WHAT NEEDS TO BE DONE: What is the count of lines in the records that include "except"? Reply with that number alone.

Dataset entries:
^^^^
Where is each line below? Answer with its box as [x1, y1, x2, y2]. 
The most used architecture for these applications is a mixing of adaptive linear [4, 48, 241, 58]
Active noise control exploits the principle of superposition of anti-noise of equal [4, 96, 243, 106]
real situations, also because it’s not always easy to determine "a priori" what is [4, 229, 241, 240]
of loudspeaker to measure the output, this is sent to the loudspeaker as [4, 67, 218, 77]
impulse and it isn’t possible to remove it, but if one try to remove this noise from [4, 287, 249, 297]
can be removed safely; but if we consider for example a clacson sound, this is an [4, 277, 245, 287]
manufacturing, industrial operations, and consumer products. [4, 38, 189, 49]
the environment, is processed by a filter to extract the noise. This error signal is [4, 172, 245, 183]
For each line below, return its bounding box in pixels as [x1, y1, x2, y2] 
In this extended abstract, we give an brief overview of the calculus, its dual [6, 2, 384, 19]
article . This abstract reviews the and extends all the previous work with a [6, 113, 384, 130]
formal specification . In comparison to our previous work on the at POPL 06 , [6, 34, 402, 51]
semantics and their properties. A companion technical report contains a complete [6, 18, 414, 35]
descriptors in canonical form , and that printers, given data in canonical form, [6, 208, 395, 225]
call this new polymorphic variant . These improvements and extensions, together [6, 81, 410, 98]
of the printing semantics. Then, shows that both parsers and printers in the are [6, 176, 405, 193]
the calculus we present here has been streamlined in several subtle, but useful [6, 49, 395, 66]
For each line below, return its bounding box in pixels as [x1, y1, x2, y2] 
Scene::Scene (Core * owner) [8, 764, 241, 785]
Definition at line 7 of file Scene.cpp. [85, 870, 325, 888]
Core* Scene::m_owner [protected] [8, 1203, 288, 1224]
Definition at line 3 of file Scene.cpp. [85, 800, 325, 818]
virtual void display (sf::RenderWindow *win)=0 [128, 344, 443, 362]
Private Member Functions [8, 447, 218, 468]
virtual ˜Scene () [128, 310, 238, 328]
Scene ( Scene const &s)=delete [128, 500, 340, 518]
^^^^
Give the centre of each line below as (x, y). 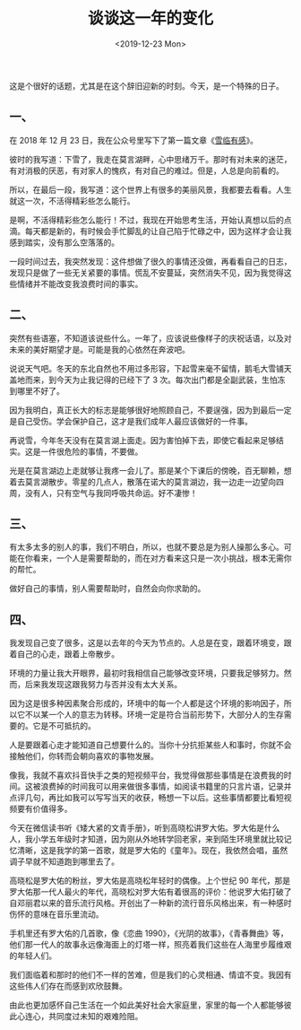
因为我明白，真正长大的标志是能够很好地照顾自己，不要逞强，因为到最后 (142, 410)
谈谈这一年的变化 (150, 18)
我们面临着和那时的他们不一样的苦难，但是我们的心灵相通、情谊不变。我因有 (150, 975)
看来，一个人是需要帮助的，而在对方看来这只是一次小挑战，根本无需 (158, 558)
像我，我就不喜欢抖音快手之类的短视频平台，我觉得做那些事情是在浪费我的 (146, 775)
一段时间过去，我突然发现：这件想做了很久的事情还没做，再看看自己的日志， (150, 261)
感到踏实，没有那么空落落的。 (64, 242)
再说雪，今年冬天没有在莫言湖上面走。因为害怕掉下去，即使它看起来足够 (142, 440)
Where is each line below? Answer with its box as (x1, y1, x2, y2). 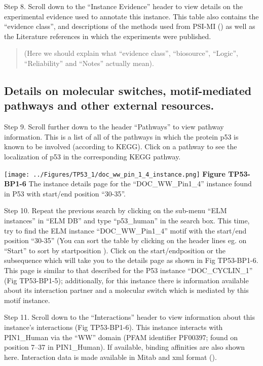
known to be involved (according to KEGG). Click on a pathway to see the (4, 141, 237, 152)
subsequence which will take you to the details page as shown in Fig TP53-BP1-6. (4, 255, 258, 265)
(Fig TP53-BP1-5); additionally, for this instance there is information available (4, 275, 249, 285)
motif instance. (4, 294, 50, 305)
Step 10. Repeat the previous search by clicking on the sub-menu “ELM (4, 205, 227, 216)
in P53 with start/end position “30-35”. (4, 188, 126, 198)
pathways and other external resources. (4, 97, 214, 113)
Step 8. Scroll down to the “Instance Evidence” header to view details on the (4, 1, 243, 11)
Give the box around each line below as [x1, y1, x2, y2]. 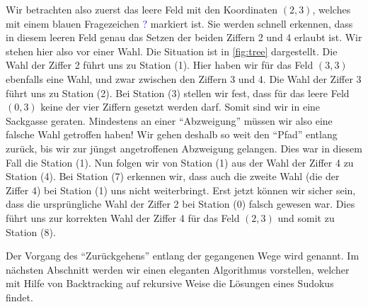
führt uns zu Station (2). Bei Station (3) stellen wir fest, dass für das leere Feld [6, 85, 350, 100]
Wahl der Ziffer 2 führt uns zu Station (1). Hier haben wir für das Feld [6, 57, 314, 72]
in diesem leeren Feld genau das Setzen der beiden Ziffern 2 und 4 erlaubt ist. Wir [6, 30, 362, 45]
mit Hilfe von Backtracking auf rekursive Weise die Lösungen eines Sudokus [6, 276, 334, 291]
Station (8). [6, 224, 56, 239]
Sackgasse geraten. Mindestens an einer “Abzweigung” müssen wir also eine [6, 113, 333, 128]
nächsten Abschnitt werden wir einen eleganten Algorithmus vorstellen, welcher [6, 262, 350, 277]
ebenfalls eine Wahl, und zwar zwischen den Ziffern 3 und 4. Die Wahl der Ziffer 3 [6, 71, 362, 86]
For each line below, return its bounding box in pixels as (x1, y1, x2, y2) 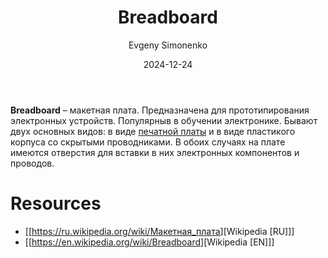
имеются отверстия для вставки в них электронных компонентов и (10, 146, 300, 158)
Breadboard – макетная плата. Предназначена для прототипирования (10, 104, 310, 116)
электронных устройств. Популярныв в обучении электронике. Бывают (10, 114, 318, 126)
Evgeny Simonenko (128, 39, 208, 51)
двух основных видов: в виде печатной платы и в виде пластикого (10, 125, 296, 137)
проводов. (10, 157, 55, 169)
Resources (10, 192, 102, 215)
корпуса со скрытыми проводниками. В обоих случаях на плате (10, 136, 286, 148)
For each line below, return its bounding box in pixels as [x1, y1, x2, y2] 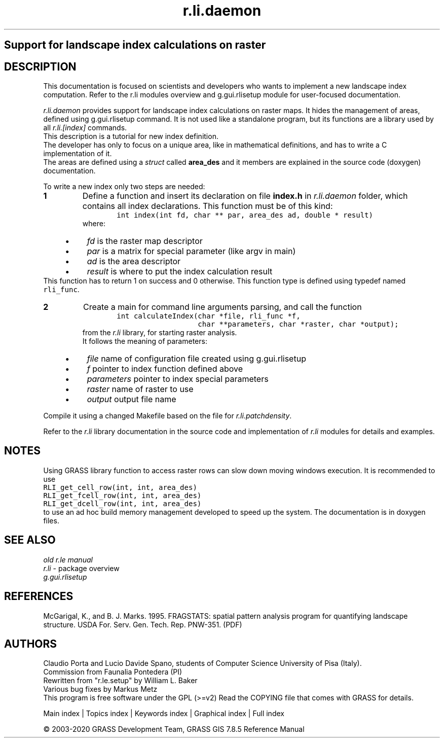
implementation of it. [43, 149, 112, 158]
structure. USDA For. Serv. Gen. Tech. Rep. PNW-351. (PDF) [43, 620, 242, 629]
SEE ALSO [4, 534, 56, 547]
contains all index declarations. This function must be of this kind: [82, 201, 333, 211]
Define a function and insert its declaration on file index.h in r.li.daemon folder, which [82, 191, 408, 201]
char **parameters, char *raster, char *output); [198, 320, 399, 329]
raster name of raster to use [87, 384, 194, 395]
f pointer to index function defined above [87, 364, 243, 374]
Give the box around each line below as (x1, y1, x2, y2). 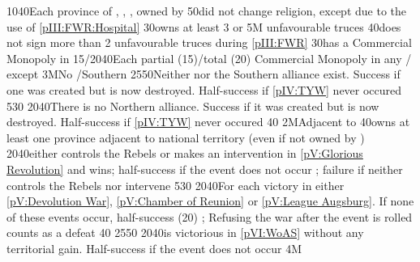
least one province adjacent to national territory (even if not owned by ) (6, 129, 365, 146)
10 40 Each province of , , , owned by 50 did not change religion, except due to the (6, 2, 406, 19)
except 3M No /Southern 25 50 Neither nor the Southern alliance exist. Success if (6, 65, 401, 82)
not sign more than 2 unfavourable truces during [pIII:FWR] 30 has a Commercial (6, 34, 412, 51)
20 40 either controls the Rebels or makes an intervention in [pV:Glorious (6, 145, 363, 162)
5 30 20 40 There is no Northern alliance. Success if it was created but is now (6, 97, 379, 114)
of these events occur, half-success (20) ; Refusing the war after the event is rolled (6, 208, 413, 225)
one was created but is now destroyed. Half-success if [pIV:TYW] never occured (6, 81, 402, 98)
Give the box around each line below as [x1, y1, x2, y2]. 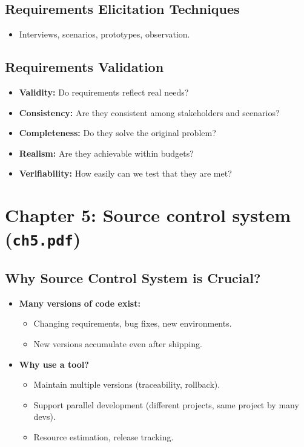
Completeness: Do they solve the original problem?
^^^^
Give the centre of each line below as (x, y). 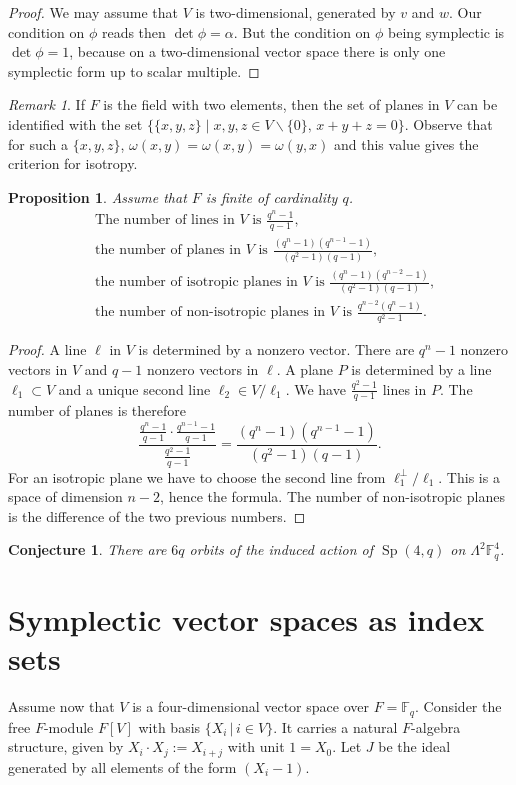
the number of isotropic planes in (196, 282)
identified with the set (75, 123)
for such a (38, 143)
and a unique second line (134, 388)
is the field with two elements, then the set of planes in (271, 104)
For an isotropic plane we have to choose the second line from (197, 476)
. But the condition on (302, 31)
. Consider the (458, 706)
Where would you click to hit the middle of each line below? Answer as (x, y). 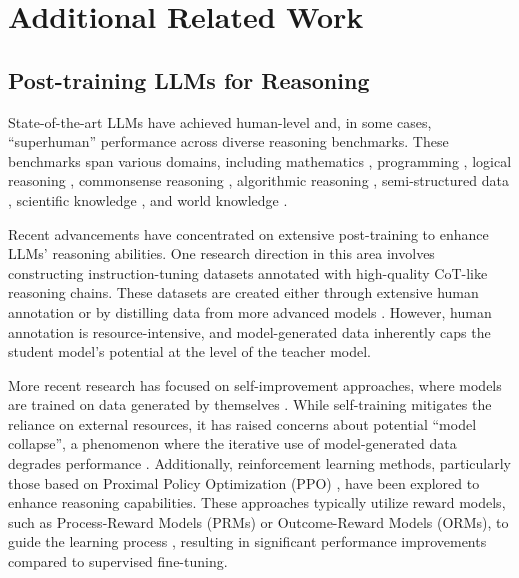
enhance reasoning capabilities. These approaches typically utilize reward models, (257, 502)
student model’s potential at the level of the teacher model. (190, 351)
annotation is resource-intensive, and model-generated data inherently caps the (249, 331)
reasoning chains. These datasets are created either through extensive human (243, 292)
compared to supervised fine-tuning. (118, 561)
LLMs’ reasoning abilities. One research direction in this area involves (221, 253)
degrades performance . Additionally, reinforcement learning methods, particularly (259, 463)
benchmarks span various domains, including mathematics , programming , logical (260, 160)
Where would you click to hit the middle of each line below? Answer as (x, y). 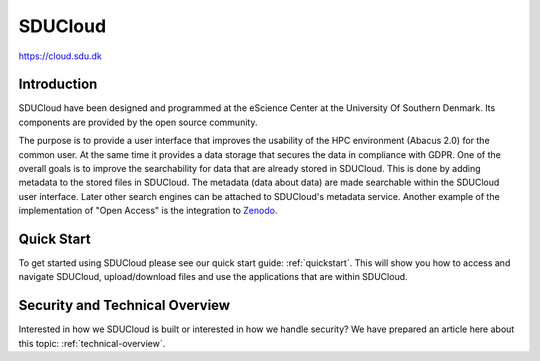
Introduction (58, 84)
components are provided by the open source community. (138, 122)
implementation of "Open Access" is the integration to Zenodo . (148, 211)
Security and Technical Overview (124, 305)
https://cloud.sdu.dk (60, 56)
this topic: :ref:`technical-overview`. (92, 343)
^^^^
YOUR RESPONSE: 2